(SUPPLIED INFORMATION Opens)

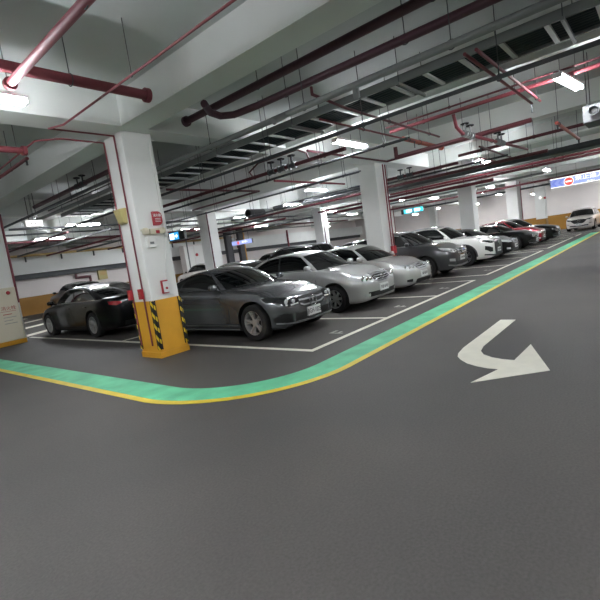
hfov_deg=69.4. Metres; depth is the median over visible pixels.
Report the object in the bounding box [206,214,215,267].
pipe
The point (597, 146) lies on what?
conduit pipe
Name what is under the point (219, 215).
beam
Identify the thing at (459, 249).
grille
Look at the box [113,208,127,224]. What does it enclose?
wall speaker
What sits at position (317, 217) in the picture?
pillar
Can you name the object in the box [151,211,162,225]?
wall sign
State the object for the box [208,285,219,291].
mirror
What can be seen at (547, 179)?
pipe
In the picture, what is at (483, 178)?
beam
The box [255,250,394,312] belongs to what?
car
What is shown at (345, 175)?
conduit pipe
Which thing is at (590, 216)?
car
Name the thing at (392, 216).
pillar
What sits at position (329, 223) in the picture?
beam
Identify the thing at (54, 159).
beam
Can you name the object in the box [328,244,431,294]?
car
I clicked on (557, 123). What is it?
pipe
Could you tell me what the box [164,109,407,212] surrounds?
conduit pipe
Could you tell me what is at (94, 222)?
light
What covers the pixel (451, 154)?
beam
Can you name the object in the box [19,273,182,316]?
baseboard
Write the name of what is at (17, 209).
beam
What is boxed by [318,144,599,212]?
pipe
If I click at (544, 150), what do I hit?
pipe
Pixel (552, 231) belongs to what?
car
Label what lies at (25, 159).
pipe
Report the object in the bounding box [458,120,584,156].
pipe
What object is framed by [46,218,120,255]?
ceiling pipe
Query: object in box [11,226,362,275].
beam
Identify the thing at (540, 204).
pillar
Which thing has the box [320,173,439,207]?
beam
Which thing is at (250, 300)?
car
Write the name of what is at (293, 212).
beam
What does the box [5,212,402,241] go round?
beam
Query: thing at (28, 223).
ceiling light
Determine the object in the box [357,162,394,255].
pillar
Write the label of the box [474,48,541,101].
pipe
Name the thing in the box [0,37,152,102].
pipe
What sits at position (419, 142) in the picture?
pipe
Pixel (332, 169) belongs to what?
beam
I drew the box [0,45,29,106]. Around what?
light
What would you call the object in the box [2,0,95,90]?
pipe
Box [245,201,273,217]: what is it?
fan
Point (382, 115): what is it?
conduit pipe
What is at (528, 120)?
pipe
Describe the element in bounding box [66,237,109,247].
beam
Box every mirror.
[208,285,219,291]
[275,272,283,277]
[304,266,311,271]
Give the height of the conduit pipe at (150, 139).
2.444 m
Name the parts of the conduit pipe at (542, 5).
hanger rod, hanger rod
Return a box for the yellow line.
[0,232,598,403]
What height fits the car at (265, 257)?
1.720 m
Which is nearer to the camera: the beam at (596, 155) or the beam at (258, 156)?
the beam at (258, 156)
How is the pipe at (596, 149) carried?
hanging from the ceiling
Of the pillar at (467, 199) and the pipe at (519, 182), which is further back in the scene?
the pipe at (519, 182)
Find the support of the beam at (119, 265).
attached to the wall at (45, 285)
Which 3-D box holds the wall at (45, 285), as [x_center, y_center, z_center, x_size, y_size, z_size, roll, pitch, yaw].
[-11.730,-2.711,32.994,0.300,4.400,60.000,-3,8,40]
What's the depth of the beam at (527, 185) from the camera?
36.31 m
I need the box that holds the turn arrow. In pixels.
[458,320,549,382]
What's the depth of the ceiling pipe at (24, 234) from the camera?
19.08 m
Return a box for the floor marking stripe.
[0,232,596,400]
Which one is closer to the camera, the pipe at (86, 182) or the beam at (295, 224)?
the pipe at (86, 182)
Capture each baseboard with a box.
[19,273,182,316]
[455,209,599,229]
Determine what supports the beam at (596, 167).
attached to the ceiling
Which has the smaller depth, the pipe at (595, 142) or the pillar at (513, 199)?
the pipe at (595, 142)
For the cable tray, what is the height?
0.700 m
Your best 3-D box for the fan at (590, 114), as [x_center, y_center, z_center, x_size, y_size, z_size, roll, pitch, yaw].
[5.586,-3.936,7.711,0.940,1.360,0.810,-3,8,40]
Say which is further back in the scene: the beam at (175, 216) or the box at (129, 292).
the beam at (175, 216)
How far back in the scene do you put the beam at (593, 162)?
25.23 m
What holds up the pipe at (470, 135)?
hanging from the ceiling
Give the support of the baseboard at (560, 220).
attached to the wall at (563, 200)
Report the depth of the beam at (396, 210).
41.41 m
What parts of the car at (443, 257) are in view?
wheel arch trim, skid trim
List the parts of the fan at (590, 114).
hanger rod, hanger rod
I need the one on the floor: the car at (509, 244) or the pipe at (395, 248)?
the car at (509, 244)
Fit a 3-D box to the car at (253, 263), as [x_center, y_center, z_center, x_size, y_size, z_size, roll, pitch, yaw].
[-2.338,-0.769,16.799,4.692,1.470,2.112,-3,8,40]
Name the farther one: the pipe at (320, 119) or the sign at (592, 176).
the sign at (592, 176)
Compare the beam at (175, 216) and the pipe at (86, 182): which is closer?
the pipe at (86, 182)
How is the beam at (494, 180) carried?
attached to the ceiling
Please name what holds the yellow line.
on the floor
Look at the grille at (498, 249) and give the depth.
16.68 m
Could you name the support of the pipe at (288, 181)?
hanging from the ceiling
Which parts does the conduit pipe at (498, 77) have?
hanger rod, hanger rod
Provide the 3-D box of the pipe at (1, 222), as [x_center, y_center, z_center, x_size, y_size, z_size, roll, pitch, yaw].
[-8.710,-1.232,12.972,0.068,2.650,0.068,-3,8,40]
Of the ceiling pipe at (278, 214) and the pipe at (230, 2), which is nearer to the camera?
the pipe at (230, 2)
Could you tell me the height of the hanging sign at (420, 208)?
1.470 m
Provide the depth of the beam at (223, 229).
34.19 m
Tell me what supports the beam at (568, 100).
attached to the ceiling
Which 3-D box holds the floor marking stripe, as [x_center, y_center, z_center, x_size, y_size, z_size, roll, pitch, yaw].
[-0.264,-1.118,23.856,24.866,0.003,30.896,-3,8,40]
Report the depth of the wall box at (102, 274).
30.03 m
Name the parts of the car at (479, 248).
wheel arch trim
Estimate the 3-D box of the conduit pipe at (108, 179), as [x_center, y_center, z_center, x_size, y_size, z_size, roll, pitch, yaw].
[-8.669,-2.743,13.153,14.000,0.829,0.070,-3,8,40]
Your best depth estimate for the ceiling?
6.47 m
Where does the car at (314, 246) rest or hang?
on the floor
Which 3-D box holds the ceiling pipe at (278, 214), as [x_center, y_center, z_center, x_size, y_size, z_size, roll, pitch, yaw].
[-5.233,-4.914,28.640,11.400,0.964,0.100,-3,8,40]
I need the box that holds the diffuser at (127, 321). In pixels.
[125,319,135,324]
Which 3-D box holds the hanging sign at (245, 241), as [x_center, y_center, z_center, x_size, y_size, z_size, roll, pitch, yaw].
[-3.570,-4.303,25.729,1.750,2.000,0.114,-3,8,40]
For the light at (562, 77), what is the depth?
7.07 m
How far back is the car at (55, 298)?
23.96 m
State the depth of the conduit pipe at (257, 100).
8.23 m
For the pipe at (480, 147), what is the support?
hanging from the ceiling
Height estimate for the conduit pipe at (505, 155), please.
1.144 m
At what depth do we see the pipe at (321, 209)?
26.18 m
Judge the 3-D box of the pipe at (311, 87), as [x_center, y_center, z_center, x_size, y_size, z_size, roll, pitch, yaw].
[1.592,-3.633,7.901,0.072,0.856,4.672,-3,8,40]
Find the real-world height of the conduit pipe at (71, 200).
0.582 m
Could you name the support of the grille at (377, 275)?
attached to the car at (348, 283)
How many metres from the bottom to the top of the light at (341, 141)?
0.820 m
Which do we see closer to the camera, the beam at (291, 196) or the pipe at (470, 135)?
the pipe at (470, 135)
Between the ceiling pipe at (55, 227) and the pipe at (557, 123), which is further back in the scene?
the ceiling pipe at (55, 227)
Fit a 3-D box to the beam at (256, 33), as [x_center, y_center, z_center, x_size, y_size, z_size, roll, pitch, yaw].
[0.432,-3.254,4.419,8.400,0.500,0.470,-3,8,40]
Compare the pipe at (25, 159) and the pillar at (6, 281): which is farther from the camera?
the pillar at (6, 281)
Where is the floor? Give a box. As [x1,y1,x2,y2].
[0,225,599,599]
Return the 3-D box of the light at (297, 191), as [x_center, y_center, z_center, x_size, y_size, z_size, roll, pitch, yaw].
[-0.372,-4.651,19.345,0.150,0.820,1.224,-3,8,40]
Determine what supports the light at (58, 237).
hanging from the ceiling
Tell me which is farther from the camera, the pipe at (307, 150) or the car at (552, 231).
the car at (552, 231)
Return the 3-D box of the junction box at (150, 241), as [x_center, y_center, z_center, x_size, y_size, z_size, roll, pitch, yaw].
[-2.578,-1.001,7.499,0.070,0.190,0.160,-3,8,40]
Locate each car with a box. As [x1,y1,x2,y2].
[42,282,135,336]
[50,281,99,306]
[177,263,223,281]
[177,265,331,340]
[217,260,263,267]
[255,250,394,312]
[259,253,271,260]
[268,243,334,259]
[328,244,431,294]
[343,240,360,245]
[352,232,467,277]
[410,226,502,265]
[457,229,518,258]
[479,221,545,240]
[479,225,538,250]
[502,219,560,242]
[565,207,599,231]
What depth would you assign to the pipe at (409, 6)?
5.65 m
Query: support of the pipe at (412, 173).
hanging from the ceiling
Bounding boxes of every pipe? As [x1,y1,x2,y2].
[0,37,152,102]
[0,125,142,345]
[0,131,28,178]
[0,146,27,155]
[0,214,19,301]
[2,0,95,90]
[4,174,109,228]
[5,214,349,236]
[7,218,347,244]
[8,224,313,249]
[9,211,337,230]
[9,220,68,252]
[10,237,231,261]
[17,221,111,256]
[27,0,566,219]
[32,160,108,208]
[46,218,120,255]
[48,0,236,345]
[48,169,110,210]
[61,5,599,230]
[74,274,91,280]
[76,214,180,251]
[106,100,266,207]
[108,223,198,249]
[149,139,166,278]
[163,134,345,207]
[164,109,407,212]
[166,147,358,224]
[166,172,259,210]
[168,146,360,222]
[169,217,266,240]
[172,214,285,242]
[181,0,434,126]
[188,115,409,199]
[200,0,502,119]
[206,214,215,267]
[219,216,312,236]
[231,141,507,220]
[244,131,547,221]
[274,171,344,184]
[306,124,524,161]
[310,78,439,137]
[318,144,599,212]
[319,112,415,147]
[321,209,326,242]
[333,177,493,213]
[341,165,543,214]
[382,164,394,255]
[384,165,396,255]
[385,56,599,128]
[387,154,458,180]
[389,62,599,133]
[389,119,599,193]
[390,140,599,195]
[391,168,599,209]
[393,104,531,159]
[402,114,443,149]
[424,169,586,207]
[452,103,528,149]
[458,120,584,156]
[463,31,532,112]
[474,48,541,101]
[478,108,510,161]
[519,182,523,220]
[555,84,580,143]
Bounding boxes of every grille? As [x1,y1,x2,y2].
[297,291,323,307]
[367,270,389,281]
[413,262,426,268]
[455,246,465,253]
[493,238,502,253]
[571,219,585,223]
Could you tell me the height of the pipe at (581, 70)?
0.730 m
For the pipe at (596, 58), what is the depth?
7.68 m
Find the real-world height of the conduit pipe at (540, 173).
1.064 m
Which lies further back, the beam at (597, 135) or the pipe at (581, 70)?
the beam at (597, 135)
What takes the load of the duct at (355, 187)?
hanging from the ceiling
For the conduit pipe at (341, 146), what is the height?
1.082 m
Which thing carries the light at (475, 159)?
hanging from the ceiling
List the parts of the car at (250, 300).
window trim, sill trim, chin trim, license plate
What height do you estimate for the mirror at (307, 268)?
0.163 m
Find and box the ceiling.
[0,0,599,241]
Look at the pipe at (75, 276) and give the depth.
29.00 m
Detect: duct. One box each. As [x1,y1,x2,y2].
[273,180,359,209]
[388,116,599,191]
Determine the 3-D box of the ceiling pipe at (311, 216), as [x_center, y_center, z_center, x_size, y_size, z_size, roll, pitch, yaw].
[-2.842,-5.630,31.505,11.400,0.874,0.120,-3,8,40]
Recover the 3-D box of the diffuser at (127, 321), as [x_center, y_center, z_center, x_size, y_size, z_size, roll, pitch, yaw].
[-4.168,0.492,11.607,0.084,0.128,1.106,-3,8,40]
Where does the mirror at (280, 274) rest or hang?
attached to the car at (250, 300)
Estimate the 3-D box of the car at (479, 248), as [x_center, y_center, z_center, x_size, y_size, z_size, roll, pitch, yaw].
[5.814,-2.244,18.315,4.919,1.702,2.211,-3,8,40]
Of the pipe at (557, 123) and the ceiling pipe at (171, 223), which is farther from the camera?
the ceiling pipe at (171, 223)
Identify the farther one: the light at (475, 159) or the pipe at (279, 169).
the light at (475, 159)
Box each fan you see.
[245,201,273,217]
[582,50,599,127]
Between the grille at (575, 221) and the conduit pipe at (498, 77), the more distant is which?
the grille at (575, 221)
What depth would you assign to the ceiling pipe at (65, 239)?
22.06 m
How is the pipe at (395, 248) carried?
attached to the pillar at (371, 181)
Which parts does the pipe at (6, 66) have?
hanger rod
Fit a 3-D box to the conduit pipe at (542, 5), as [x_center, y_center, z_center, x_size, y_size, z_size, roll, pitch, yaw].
[-1.559,-3.005,7.318,17.600,1.060,0.393,-3,8,40]
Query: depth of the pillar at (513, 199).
27.31 m
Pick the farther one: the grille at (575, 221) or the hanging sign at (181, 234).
the grille at (575, 221)
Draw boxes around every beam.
[0,72,549,185]
[0,131,109,209]
[0,199,458,218]
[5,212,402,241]
[8,243,25,247]
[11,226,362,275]
[14,235,359,280]
[26,216,97,239]
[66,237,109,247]
[103,153,271,212]
[114,213,195,234]
[115,0,382,128]
[172,211,244,230]
[187,229,225,237]
[199,161,362,210]
[234,209,312,226]
[257,224,298,231]
[259,168,416,208]
[277,208,347,222]
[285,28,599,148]
[310,208,362,221]
[311,219,356,227]
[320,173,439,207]
[361,178,485,205]
[361,206,418,217]
[378,76,599,159]
[390,180,509,205]
[428,112,599,167]
[435,183,536,203]
[474,133,599,165]
[502,147,599,176]
[521,158,599,179]
[548,167,599,182]
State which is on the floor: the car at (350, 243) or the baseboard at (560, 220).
the car at (350, 243)
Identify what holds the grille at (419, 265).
attached to the car at (408, 271)
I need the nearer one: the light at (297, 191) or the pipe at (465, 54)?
the pipe at (465, 54)
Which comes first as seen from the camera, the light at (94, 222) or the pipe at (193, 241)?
the light at (94, 222)
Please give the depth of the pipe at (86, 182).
11.03 m
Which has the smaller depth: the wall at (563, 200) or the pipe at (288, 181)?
the pipe at (288, 181)
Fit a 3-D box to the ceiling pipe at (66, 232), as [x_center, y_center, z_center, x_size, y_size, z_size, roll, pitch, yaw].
[-12.955,-2.767,19.707,11.000,1.004,0.080,-3,8,40]
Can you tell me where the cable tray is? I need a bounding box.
[61,0,599,217]
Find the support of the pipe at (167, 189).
hanging from the ceiling
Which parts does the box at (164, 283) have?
plate
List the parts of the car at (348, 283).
window trim, license plate
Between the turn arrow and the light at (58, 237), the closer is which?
the turn arrow
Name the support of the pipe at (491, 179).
hanging from the ceiling
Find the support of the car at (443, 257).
on the floor
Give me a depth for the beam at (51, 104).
7.03 m
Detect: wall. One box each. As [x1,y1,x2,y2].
[9,220,356,298]
[355,181,599,240]
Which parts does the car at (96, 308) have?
sill trim, window trim
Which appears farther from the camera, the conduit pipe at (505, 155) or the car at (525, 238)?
the car at (525, 238)
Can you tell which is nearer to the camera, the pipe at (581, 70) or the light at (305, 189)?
the pipe at (581, 70)
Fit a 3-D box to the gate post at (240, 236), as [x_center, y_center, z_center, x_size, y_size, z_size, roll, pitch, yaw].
[-4.787,-4.056,36.067,0.320,4.380,0.580,-3,8,40]
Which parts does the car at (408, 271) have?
license plate
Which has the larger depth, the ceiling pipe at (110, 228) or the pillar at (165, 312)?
the ceiling pipe at (110, 228)
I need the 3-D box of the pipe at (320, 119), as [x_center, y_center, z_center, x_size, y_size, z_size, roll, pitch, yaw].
[1.453,-3.652,8.589,0.068,0.930,3.700,-3,8,40]
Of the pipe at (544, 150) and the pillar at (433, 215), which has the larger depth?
the pillar at (433, 215)
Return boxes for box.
[97,269,107,279]
[127,290,133,299]
[137,289,143,299]
[145,236,156,247]
[160,280,169,293]
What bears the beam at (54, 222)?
attached to the ceiling
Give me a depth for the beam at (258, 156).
11.72 m
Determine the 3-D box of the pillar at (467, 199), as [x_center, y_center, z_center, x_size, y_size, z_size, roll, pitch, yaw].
[8.209,-4.011,20.998,0.700,3.900,0.700,-3,8,40]
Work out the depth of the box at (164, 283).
7.64 m
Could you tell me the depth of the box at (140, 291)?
7.53 m
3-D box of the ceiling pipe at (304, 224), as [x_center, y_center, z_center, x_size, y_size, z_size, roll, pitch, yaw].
[-7.432,-4.873,30.222,0.128,0.764,30.000,-3,8,40]
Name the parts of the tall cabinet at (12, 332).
door
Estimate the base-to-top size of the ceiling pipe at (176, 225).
0.964 m
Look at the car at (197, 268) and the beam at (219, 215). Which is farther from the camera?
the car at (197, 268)
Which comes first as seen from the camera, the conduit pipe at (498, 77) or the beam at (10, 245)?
the conduit pipe at (498, 77)
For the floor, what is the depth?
3.15 m
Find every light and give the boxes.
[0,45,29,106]
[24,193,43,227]
[34,231,64,239]
[65,216,99,225]
[140,227,165,234]
[283,191,299,204]
[304,183,326,190]
[331,125,367,148]
[474,140,489,162]
[551,54,583,90]
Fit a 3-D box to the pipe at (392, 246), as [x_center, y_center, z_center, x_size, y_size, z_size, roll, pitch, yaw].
[2.902,-2.426,13.993,0.075,3.850,0.100,-3,8,40]
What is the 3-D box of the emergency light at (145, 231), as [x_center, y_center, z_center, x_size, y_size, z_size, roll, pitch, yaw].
[-2.538,-1.196,7.509,0.134,0.120,0.433,-3,8,40]
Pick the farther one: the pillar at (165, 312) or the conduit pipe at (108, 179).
the conduit pipe at (108, 179)
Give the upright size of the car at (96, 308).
1.445 m
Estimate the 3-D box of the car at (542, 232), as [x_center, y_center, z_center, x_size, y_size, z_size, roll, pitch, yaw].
[11.492,-3.761,25.065,4.734,1.570,2.112,-3,8,40]
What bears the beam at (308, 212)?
attached to the ceiling
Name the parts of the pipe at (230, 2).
hanger rod
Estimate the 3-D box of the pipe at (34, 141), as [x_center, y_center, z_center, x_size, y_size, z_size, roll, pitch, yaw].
[-5.353,-1.041,8.873,4.855,4.180,1.046,-3,8,40]
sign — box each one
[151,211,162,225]
[169,219,186,241]
[232,224,252,245]
[401,202,423,214]
[550,170,599,188]
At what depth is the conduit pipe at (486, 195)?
30.62 m
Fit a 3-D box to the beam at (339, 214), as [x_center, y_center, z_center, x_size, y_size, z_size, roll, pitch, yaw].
[3.742,-7.223,35.462,7.250,0.500,0.450,-3,8,40]
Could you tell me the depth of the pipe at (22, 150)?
6.76 m
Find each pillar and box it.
[0,225,27,340]
[104,131,189,358]
[196,211,222,269]
[312,208,330,244]
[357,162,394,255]
[389,206,394,232]
[428,206,438,227]
[456,176,479,230]
[505,181,521,219]
[534,185,547,224]
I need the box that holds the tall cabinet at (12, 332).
[0,287,27,347]
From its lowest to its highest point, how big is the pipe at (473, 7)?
0.619 m
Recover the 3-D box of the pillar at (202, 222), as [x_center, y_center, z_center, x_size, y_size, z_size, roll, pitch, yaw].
[-4.060,-2.125,20.105,0.640,3.900,0.640,-3,8,40]
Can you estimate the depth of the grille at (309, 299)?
8.02 m
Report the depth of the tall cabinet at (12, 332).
12.69 m
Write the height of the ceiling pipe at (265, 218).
0.924 m

(SUPPLIED INFORMATION Closes)

--- TRY IT ---
Every line from the one holding "Report the depth of the tall" through the last line of the listing above should be set down exactly, and nothing more.

--- EXERCISE ANSWER ---
Report the depth of the tall cabinet at (12, 332).
12.69 m
Write the height of the ceiling pipe at (265, 218).
0.924 m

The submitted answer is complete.